TU Kaiserslautern, 67663 Kaiserslautern, Germany.
German Research Center for Artificial Intelligence (DFKI), 67663 Kaiserslautern, Germany.
Sensors (Basel). 2021 Jan 5;21(1):300. doi: 10.3390/s21010300.
Estimation and tracking of 6DoF poses of objects in images is a challenging problem of great importance for robotic interaction and augmented reality. Recent approaches applying deep neural networks for pose estimation have shown encouraging results. However, most of them rely on training with real images of objects with severe limitations concerning ground truth pose acquisition, full coverage of possible poses, and training dataset scaling and generalization capability. This paper presents a novel approach using a Convolutional Neural Network (CNN) trained exclusively on single-channel Synthetic images of objects to regress 6DoF object Poses directly (). The proposed SynPo-Net is a network architecture specifically designed for pose regression and a proposed domain adaptation scheme transforming real and synthetic images into an intermediate domain that is better fit for establishing correspondences. The extensive evaluation shows that our approach significantly outperforms the state-of-the-art using synthetic training in terms of both accuracy and speed. Our system can be used to estimate the 6DoF pose from a single frame, or be integrated into a tracking system to provide the initial pose.
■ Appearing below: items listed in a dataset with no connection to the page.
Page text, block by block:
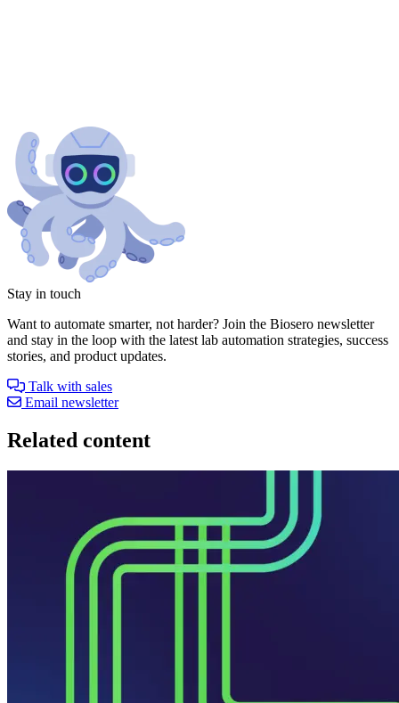
Stay in touch
Want to automate smarter, not harder? Join the Biosero newsletter
and stay in the loop with the latest lab automation strategies, success
stories, and product updates.
Talk with sales
Email newsletter
Related content

在图像中估计和跟踪物体的 6DoF 姿态是机器人交互和增强现实的一个重要难题。最近应用深度神经网络进行姿态估计的方法取得了令人鼓舞的结果。然而,大多数方法都依赖于对具有严重限制的真实物体图像进行训练,这些限制涉及真实姿态获取、可能姿态的完全覆盖以及训练数据集的扩展和泛化能力。本文提出了一种新颖的方法,该方法仅使用物体的单通道合成图像对卷积神经网络(CNN)进行训练,以直接回归 6DoF 物体姿态()。所提出的 SynPo-Net 是一种专门为姿态回归设计的网络架构,并提出了一种域自适应方案,将真实和合成图像转换为更适合建立对应关系的中间域。广泛的评估表明,我们的方法在使用合成训练方面在准确性和速度方面都明显优于最先进的方法。我们的系统可以用于从单个帧估计 6DoF 姿态,或者集成到跟踪系统中以提供初始姿态。